Кто же на самом деле является автором «спорных текстов»? Мнения в науке на этот счет полярно расходятся. В американском бахтиноведении стоят за бахтинское авторство К. Кларк и М. Холквист, оспаривают же его Г. Морсон и К. Эмерсон[21]. В отечественных же исследованиях робкие выступления противников бахтинского авторства перекрываются свидетельствами собеседников Бахтина 1960—1970-х годов, приводящих его собственные подтверждения факта написания им данных работ[22]. Но помимо того существует четкое письменное бахтинское высказывание на этот счет. В письме В. Кожинову от 10 января 1961 г. Бахтин заявляет: «Книги “Формальный метод” и “Марксизм и философия языка” мне очень хорошо известны. В.Н. Волошинов и П.Н. Медведев – мои покойные друзья; в период создания этих книг мы работали в самом тесном творческом контакте. Более того, в основу этих книг и моей работы о Достоевском положена общая концепция языка и речевого произведения»[23]. И далее: «Должен заметить, что наличие общей концепции и контакта в работе не снижает самостоятельности и оригинальности каждой из этих книг. Что касается других работ П.Н. Медведева и В.Н. Волошинова, то они лежат в иной плоскости, не отражают общей концепции, и в создании их я никакого участия не принимал»[24]. И здесь явно сообщается о двойном авторстве «спорных текстов», – факте, очевидном для любого их читателя. Кому-то в будущем, видимо, выпадет миссия досконального исследования этого двойного авторства. Чьей рукою написаны «спорные тексты»? Предстоит работа по сравнению их с подлинными медведевскими и волошиновскими трудами. Проблема не может быть разрешена без привлечения творческого наследия Медведева и Волошинова, которым никто не занимается. В России не было проведено никакой работы по составлению биографий всех этих лиц, равно как и изучения соответствующих этой истории документов эпохи… Словом, несмотря на эпизодические бурные вспышки интереса к авторству «спорных текстов», настоящая серьезная работа над всем этим комплексом вопросов пока не начата.
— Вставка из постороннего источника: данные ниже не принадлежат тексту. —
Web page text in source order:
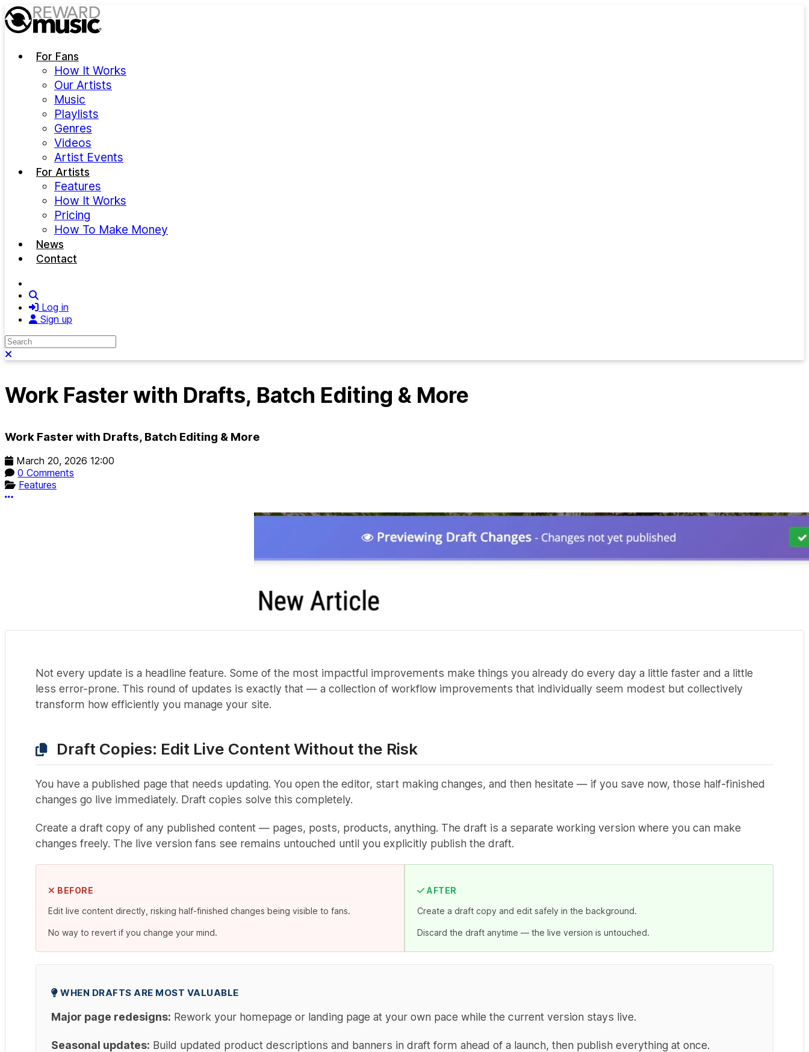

В только что приведенной выдержке из бахтинского письма говорится об «общей концепции языка и речевого произведения», разрабатываемой Бахтиным во второй половине 1920-х годов. Обращение к языку – важный сдвиг, который претерпевает бахтинская философская «идея» в это время. Как такая тенденция могла зародиться в «философии поступка»? Дело в том, что, как мы уже указали, «первая философия» Бахтина обладала синкретической полнотой. Содержа в себе гносеологические потенции, учение о «бытии-событии» оборачивалось концепцией «участного мышления». «Участное» – иными словами, участвующее в бытии: мысль не противополагает себя бытию, но является одним из его аспектов. Мысль – это поступок; но мысль может оформляться в слово, делаться высказыванием. Частный вид поступка – поступок как слово или высказывание – постепенно становится предметом особого внимания Бахтина. Так внутри бахтинской философской «идеи» совершается переход к проблеме языка и речи. Философская «идея» Бахтина сближается при этом с «идеями» «властителей дум» XX в. – М. Хайдеггера, представителей направления «Das dialogische Denken», позже – Х.-Г. Гадамера, для которых язык выступает как неотъемлемый и важнейший модус бытия.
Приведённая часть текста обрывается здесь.